Task requirements | Pictures are not part of the copy; retype all the records below exactly.

Dataset entries |
□ □ □ □ □

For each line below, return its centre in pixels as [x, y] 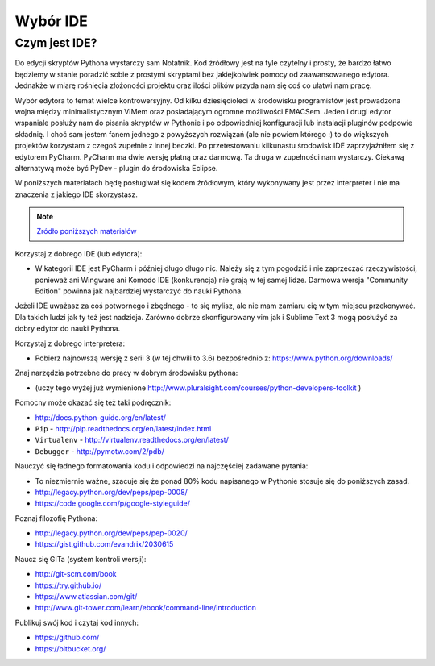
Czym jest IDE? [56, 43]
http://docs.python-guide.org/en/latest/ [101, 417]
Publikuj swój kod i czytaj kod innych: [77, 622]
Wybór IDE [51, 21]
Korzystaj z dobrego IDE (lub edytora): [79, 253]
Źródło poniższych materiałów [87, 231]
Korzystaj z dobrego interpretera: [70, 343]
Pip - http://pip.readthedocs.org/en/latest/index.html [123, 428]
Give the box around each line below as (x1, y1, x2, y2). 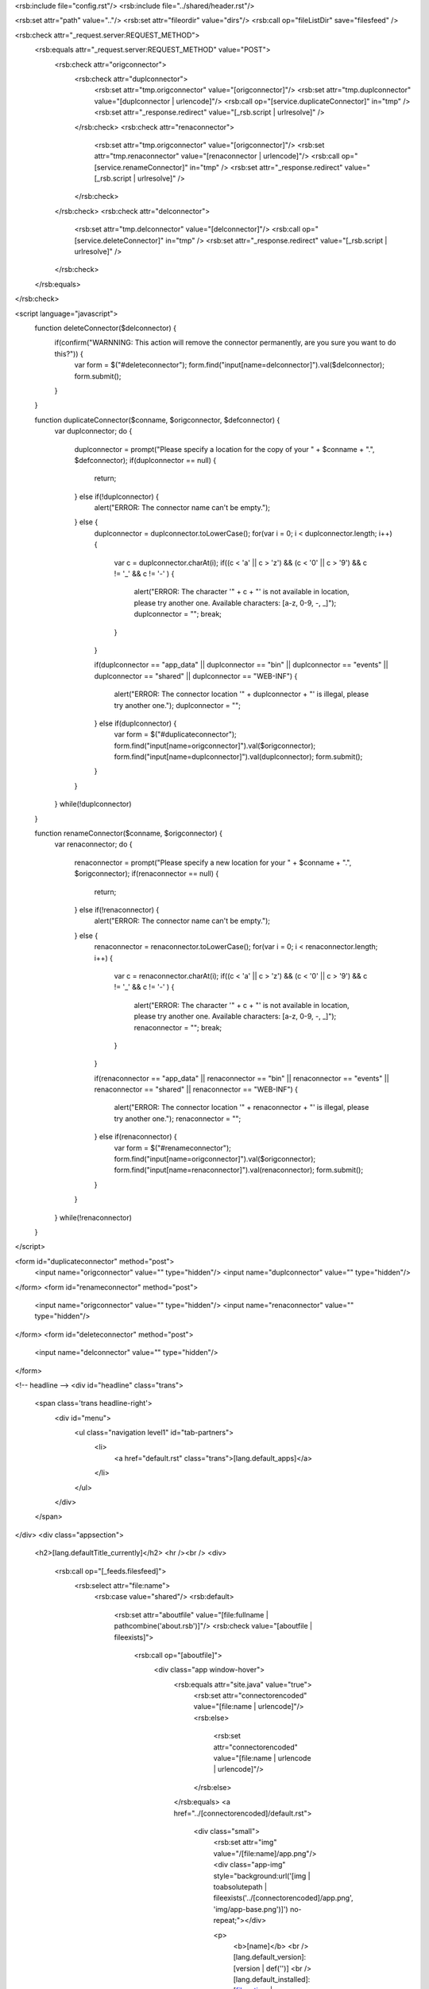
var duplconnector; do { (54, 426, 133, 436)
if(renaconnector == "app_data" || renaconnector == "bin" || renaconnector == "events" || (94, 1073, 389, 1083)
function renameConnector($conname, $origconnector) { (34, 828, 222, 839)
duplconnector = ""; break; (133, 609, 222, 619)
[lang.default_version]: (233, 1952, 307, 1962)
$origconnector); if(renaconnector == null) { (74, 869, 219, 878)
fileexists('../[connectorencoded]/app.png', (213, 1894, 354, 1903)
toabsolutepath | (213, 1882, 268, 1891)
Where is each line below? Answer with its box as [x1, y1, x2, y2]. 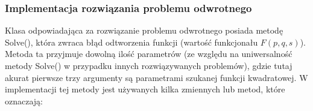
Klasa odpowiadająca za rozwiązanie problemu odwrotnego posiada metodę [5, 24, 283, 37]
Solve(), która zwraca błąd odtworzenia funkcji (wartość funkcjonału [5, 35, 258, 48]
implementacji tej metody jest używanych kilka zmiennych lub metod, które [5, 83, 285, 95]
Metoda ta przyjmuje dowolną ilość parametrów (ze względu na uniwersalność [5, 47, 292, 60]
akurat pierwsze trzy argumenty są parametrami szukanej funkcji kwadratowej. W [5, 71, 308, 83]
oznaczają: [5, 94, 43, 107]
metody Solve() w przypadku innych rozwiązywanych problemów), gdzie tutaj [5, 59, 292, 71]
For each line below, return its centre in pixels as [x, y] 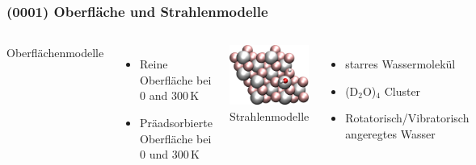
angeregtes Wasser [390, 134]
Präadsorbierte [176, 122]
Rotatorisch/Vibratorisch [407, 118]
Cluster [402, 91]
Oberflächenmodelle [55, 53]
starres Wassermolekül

□ □ □ □ □

Answer section |
For each line below, return its centre in pixels as [x, y] 
Czym jest IDE? [56, 43]
http://docs.python-guide.org/en/latest/ [101, 417]
Publikuj swój kod i czytaj kod innych: [77, 622]
Wybór IDE [51, 21]
Korzystaj z dobrego IDE (lub edytora): [79, 253]
Źródło poniższych materiałów [87, 231]
Korzystaj z dobrego interpretera: [70, 343]
Pip - http://pip.readthedocs.org/en/latest/index.html [123, 428]
Give the box around each line below as (x1, y1, x2, y2). 
var duplconnector; do { (54, 426, 133, 436)
if(renaconnector == "app_data" || renaconnector == "bin" || renaconnector == "events" || (94, 1073, 389, 1083)
function renameConnector($conname, $origconnector) { (34, 828, 222, 839)
duplconnector = ""; break; (133, 609, 222, 619)
[lang.default_version]: (233, 1952, 307, 1962)
$origconnector); if(renaconnector == null) { (74, 869, 219, 878)
fileexists('../[connectorencoded]/app.png', (213, 1894, 354, 1903)
toabsolutepath | (213, 1882, 268, 1891)
Where is each line below? Answer with its box as [x1, y1, x2, y2]. 
Klasa odpowiadająca za rozwiązanie problemu odwrotnego posiada metodę [5, 24, 283, 37]
Solve(), która zwraca błąd odtworzenia funkcji (wartość funkcjonału [5, 35, 258, 48]
implementacji tej metody jest używanych kilka zmiennych lub metod, które [5, 83, 285, 95]
Metoda ta przyjmuje dowolną ilość parametrów (ze względu na uniwersalność [5, 47, 292, 60]
akurat pierwsze trzy argumenty są parametrami szukanej funkcji kwadratowej. W [5, 71, 308, 83]
oznaczają: [5, 94, 43, 107]
metody Solve() w przypadku innych rozwiązywanych problemów), gdzie tutaj [5, 59, 292, 71]
For each line below, return its centre in pixels as [x, y] 
angeregtes Wasser [390, 134]
Präadsorbierte [176, 122]
Rotatorisch/Vibratorisch [407, 118]
Cluster [402, 91]
Oberflächenmodelle [55, 53]
starres Wassermolekül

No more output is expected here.